**Supplied material:**
########
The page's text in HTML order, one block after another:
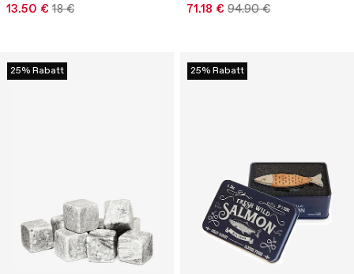
13.50 € 18 € 71.18 € 94.90 €
25% Rabatt 25% Rabatt
########
**What is needed:**
In the copy, omit the pictures and give every line of the data exactly.

**Result of the task:**
The page's text in HTML order, one block after another:
13.50 € 18 € 71.18 € 94.90 €
25% Rabatt 25% Rabatt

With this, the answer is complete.